Ses instruments diffèrent de la tradition familiale en raison de leur style unique, et sont reconnus comme de qualité équivalente aux instruments de Stradivari. Les violons de Guarneri del Gesù sont considérés selon certains avis comme plus doux, plus robustes et plus sonores que ceux de Stradivari, avec une profondeur sombre de son indépendamment de la pression de l'archet.

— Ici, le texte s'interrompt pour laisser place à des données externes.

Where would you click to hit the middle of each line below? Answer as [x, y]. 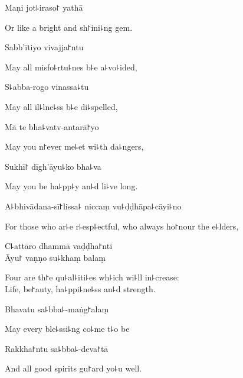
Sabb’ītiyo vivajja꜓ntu [44, 47]
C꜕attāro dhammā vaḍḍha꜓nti [59, 246]
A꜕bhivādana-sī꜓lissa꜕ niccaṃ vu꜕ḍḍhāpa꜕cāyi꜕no [93, 206]
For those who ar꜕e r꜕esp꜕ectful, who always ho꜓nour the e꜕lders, [122, 226]
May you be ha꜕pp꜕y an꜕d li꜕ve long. [71, 186]
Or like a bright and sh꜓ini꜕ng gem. [69, 27]
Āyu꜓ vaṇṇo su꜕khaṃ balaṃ [55, 257]
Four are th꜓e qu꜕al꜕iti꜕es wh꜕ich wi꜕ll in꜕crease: [92, 277]
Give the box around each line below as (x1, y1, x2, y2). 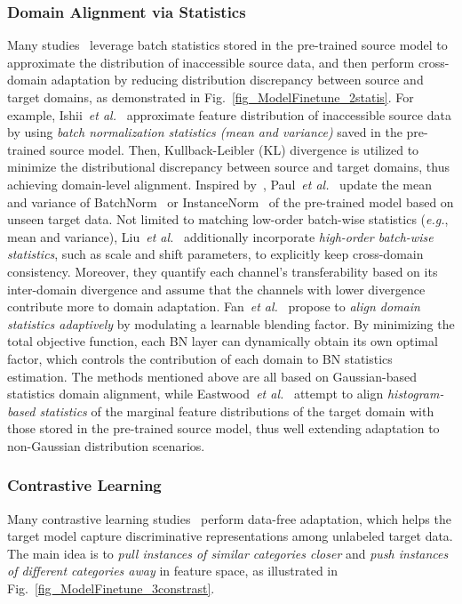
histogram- (386, 384, 444, 403)
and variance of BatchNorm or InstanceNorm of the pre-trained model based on (7, 192, 454, 211)
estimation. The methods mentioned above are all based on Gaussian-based (7, 366, 418, 385)
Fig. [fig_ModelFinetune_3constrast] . (7, 579, 215, 598)
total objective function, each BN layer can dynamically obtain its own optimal (7, 332, 438, 350)
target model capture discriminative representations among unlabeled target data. (7, 527, 453, 545)
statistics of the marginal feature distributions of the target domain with (39, 401, 434, 420)
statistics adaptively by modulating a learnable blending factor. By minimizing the (7, 314, 455, 333)
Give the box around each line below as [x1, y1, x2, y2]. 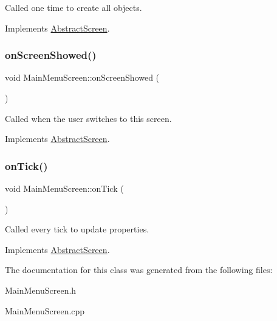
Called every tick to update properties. [5, 223, 149, 235]
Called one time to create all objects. [5, 1, 142, 13]
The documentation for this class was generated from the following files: [5, 263, 273, 276]
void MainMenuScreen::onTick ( [5, 182, 124, 194]
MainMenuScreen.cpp [5, 304, 85, 317]
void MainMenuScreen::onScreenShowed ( [5, 71, 160, 84]
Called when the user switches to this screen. [5, 112, 172, 124]
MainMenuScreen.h [5, 283, 77, 296]
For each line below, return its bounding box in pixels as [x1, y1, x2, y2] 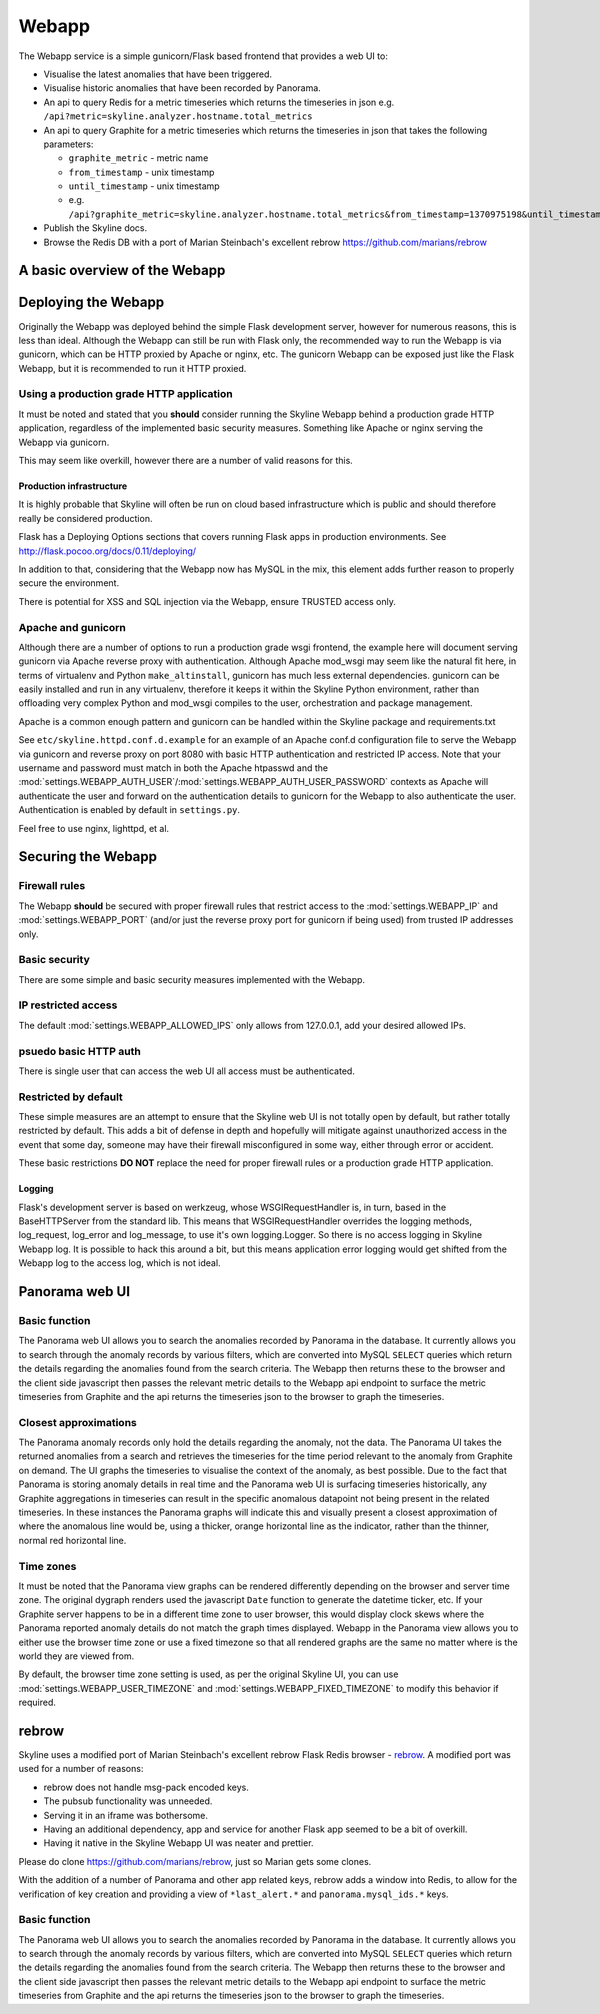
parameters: [43, 138, 94, 150]
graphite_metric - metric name [68, 152, 209, 164]
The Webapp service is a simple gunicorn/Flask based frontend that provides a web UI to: [18, 50, 389, 62]
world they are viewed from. [18, 1650, 135, 1662]
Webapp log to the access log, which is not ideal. [18, 1257, 221, 1269]
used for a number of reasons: [18, 1763, 144, 1775]
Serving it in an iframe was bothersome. [43, 1809, 209, 1821]
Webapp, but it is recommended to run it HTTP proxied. [18, 362, 247, 374]
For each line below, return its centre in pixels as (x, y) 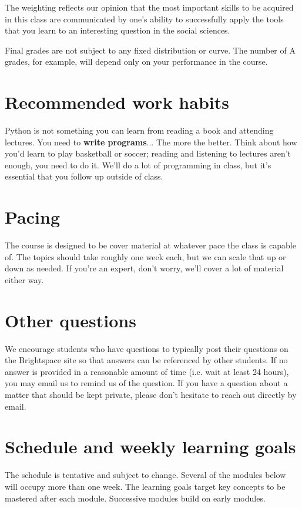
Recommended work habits (117, 102)
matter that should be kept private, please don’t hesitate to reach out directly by (151, 395)
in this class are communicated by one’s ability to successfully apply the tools (144, 19)
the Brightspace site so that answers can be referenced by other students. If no (146, 360)
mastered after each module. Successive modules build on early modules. (135, 498)
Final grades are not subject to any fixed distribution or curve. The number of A (150, 50)
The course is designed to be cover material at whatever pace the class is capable (150, 245)
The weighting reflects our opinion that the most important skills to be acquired (149, 7)
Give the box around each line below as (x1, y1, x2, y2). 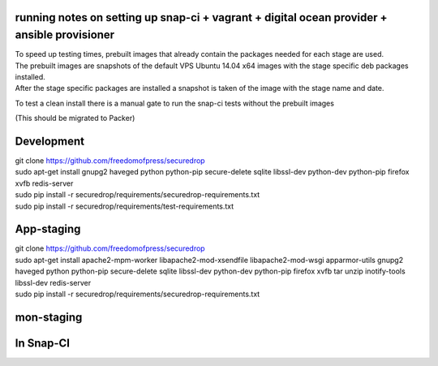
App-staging (15, 222, 81, 236)
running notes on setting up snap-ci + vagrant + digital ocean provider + (15, 11, 389, 24)
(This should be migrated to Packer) (15, 114, 135, 123)
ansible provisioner (15, 28, 115, 42)
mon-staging (15, 310, 83, 324)
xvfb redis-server (15, 179, 74, 188)
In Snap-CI (15, 336, 71, 350)
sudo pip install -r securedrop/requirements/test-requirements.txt (15, 201, 234, 211)
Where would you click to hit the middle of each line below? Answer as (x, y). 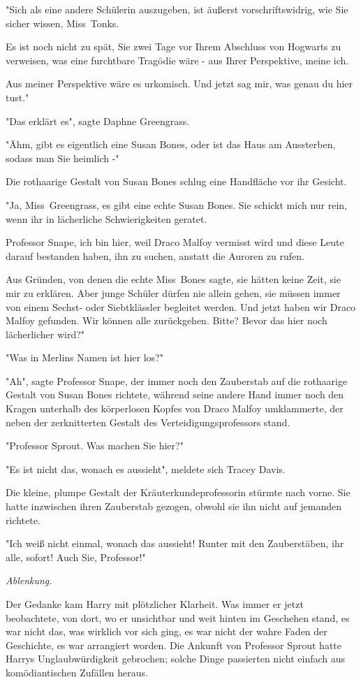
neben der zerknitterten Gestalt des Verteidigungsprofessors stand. (148, 422)
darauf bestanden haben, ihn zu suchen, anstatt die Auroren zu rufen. (155, 255)
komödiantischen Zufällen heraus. (77, 672)
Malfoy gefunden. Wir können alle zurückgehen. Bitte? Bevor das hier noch (167, 320)
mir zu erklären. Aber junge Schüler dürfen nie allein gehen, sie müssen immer (173, 292)
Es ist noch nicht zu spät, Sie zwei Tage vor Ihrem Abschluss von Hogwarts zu (174, 46)
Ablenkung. (29, 580)
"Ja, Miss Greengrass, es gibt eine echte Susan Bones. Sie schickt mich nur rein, (177, 204)
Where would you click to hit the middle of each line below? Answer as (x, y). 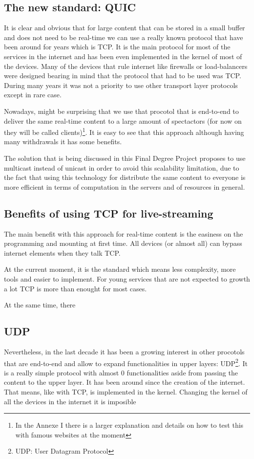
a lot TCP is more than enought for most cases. (75, 288)
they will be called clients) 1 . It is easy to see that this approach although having (124, 131)
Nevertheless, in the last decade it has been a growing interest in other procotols (124, 351)
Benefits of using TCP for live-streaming (109, 213)
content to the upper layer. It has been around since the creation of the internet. (125, 382)
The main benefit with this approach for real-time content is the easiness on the (124, 233)
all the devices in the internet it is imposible (70, 401)
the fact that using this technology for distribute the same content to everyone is (125, 177)
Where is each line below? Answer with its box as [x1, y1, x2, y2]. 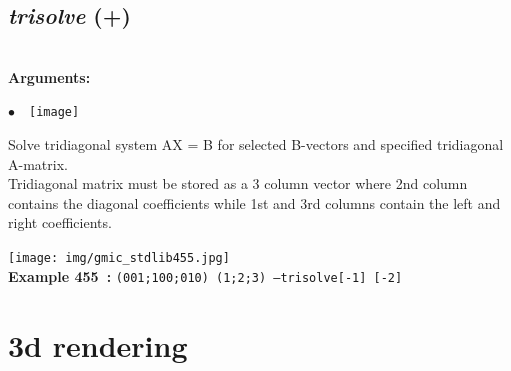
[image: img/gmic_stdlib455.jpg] [8, 251, 230, 266]
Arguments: [8, 66, 91, 87]
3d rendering [8, 324, 188, 365]
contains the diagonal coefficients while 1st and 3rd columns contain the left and [8, 192, 501, 213]
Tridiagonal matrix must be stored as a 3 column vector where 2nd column [8, 173, 468, 194]
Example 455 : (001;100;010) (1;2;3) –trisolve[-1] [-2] [8, 265, 403, 286]
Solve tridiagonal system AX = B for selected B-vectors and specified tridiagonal [8, 134, 504, 155]
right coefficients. [8, 212, 112, 233]
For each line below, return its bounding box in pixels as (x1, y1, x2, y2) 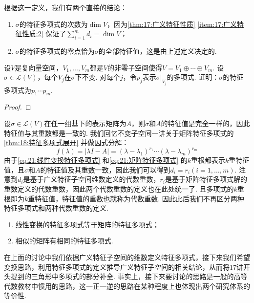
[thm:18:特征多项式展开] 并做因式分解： (4, 137, 129, 148)
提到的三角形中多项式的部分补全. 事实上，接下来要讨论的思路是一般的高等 (10, 271, 248, 281)
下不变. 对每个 (75, 72, 121, 82)
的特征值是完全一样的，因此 (161, 118, 250, 128)
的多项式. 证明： (167, 72, 219, 82)
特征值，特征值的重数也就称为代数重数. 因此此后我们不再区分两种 (35, 193, 244, 203)
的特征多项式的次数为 (19, 19, 88, 29)
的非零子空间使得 (107, 62, 162, 72)
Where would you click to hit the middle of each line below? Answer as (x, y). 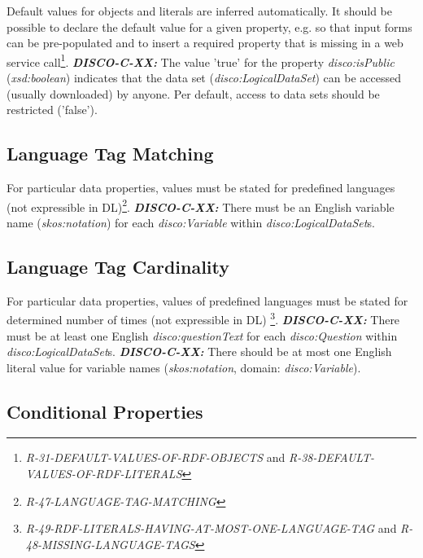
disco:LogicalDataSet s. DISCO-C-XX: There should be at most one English (199, 351)
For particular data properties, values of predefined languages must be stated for (207, 300)
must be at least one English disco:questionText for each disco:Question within (202, 335)
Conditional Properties (105, 411)
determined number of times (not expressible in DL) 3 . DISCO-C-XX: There (203, 318)
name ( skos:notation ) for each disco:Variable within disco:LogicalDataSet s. (191, 222)
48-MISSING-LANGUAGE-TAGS (110, 544)
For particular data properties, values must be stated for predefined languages (201, 188)
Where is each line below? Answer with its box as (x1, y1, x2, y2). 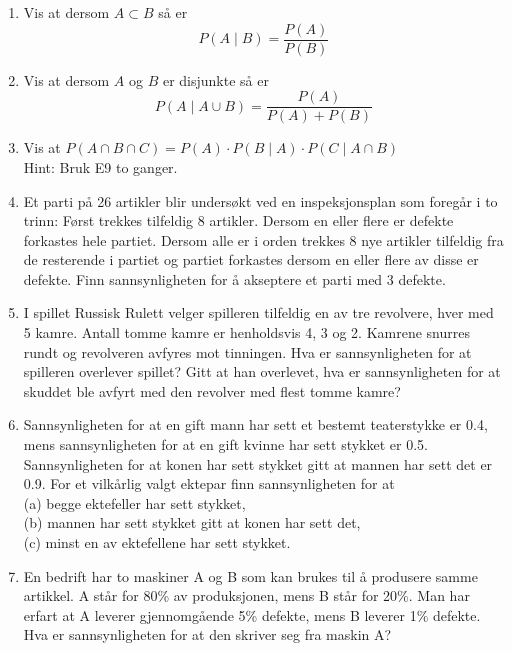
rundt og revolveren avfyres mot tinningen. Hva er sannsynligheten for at (23, 341, 472, 362)
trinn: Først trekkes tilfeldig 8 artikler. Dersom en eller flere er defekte (23, 210, 454, 231)
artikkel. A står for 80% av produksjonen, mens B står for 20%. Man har (23, 585, 470, 606)
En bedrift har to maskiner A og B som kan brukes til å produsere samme (23, 565, 478, 586)
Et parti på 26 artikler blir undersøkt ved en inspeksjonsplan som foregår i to (23, 190, 498, 211)
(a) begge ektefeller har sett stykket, (23, 492, 246, 513)
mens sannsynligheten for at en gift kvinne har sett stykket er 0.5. (23, 434, 428, 455)
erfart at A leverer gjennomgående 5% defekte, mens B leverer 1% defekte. (23, 604, 481, 625)
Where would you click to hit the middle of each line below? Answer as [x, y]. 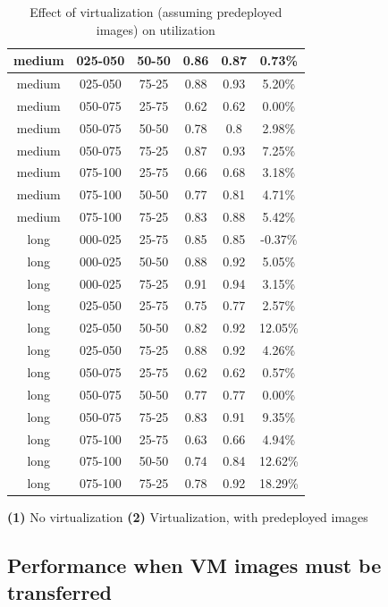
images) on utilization [156, 29]
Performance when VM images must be [194, 565]
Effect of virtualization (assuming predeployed [156, 12]
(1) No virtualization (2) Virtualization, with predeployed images [188, 517]
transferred [59, 591]
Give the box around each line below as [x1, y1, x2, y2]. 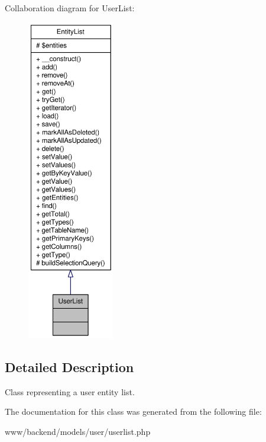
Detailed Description [5, 357, 134, 376]
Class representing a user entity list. [5, 385, 135, 398]
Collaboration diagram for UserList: [5, 2, 135, 14]
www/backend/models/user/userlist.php [5, 425, 151, 437]
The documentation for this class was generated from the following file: [5, 405, 262, 418]
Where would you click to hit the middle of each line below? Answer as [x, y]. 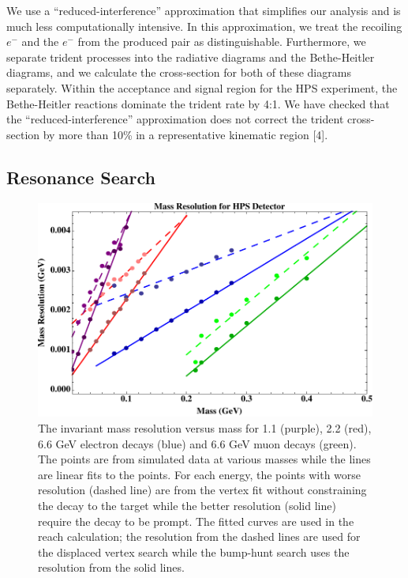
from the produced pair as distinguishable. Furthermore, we [222, 42]
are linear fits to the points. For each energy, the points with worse [200, 474]
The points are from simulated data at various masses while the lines [204, 459]
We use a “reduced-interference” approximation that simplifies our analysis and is [204, 10]
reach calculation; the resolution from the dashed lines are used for [199, 536]
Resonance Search [81, 177]
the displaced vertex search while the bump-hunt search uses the [194, 552]
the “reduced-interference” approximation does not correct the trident [175, 119]
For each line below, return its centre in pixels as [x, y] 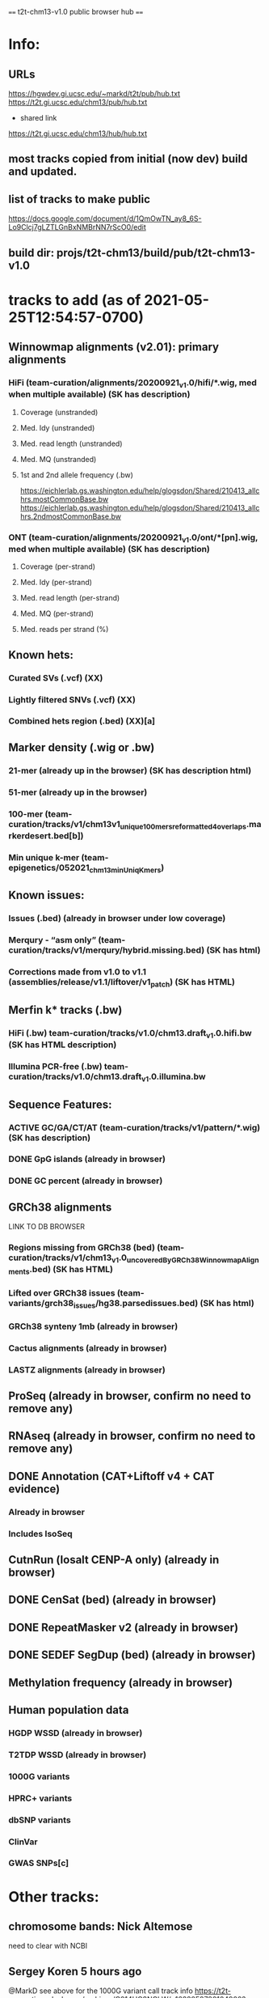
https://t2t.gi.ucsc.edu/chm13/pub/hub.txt [78, 102]
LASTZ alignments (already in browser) [87, 1369]
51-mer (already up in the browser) [78, 792]
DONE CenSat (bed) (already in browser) [112, 1600]
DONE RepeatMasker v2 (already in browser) [124, 1627]
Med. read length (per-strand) [70, 598]
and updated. [43, 172]
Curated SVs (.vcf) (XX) [56, 677]
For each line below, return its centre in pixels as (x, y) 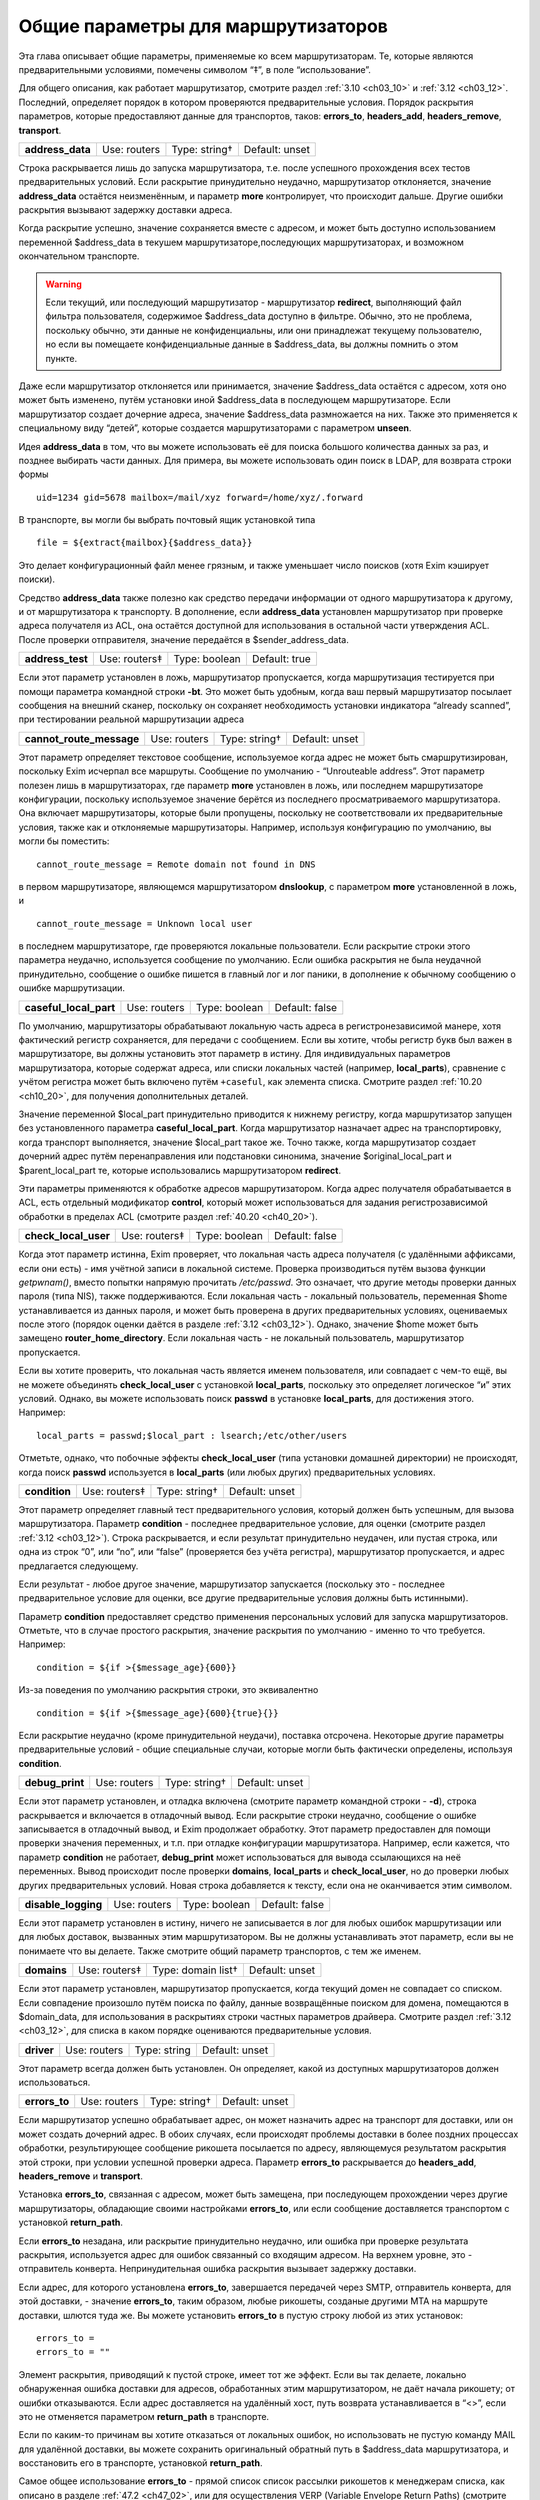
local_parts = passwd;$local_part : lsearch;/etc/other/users (192, 1435)
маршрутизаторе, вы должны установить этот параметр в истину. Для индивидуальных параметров (234, 1054)
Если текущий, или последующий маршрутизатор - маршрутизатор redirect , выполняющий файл (253, 302)
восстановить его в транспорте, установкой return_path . (140, 2463)
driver (39, 2050)
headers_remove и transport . (81, 2176)
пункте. (61, 358)
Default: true (281, 659)
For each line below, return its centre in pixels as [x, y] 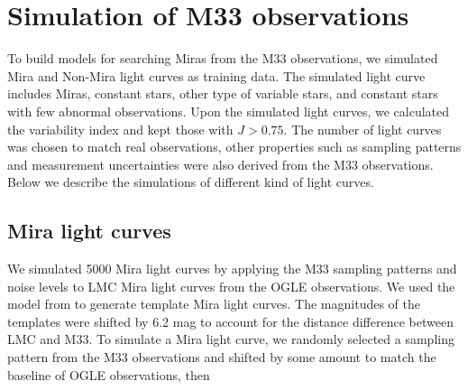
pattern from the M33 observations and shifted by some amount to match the [222, 357]
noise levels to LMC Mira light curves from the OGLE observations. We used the [231, 286]
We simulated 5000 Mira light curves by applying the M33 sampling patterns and [232, 269]
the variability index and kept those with [120, 129]
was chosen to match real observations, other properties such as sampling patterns [234, 147]
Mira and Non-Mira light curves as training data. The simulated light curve [216, 75]
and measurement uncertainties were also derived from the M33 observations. [220, 164]
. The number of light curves [362, 129]

Moins de 200 de ses instruments nous sont parvenus, qui sont tous des violons, à l'exception peut-être d'un violoncelle, portant l'étiquette de son père datant de 1731, mais qui aurait été achevé par lui-même en raison de la maladie de ce dernier. Un autre violoncelle datant de 1732 aurait également été fabriqué par lui. En revanche, aucun alto ne semble avoir été créé.
Famille
Bartolomeo Giuseppe Antonio Guarneri, del Gesù, fils cadet de Giuseppe Giovanni Guarneri filius Andreæ (1666 – environ 1739/40) et petit-fils d'Andrea Guarneri (environ 1623/26–1698) est le plus connu de la dynastie des Guarneri. Andrea Guarneri fut apprenti de Niccolò Amati, chez qui Antonio Stradivari aurait également été apprenti (ce point n'est à ce jour pas vérifié et donne lieu à des polémiques). Son oncle Pietro Giovanni (Pietro I, 1655-1720), ayant travaillé à Mantoue, et son frère Pietro (Pietro II, 1695 - environ 1762/63), ayant principalement ses activités à Venise, étaient également des luthiers de renom.
En 1722 Giuseppe se marie avec Catarina Roda, originaire de Vienne, qui était probablement fille d'un membre de la garnison autrichienne postée à Crémone. Entre 1722 et 1728, on suppose que les époux résidaient à Crémone. Lors de cette période Giuseppe est renseigné comme étant temporairement exploitant d'un café crémonais, et semble avoir délaissé la lutherie.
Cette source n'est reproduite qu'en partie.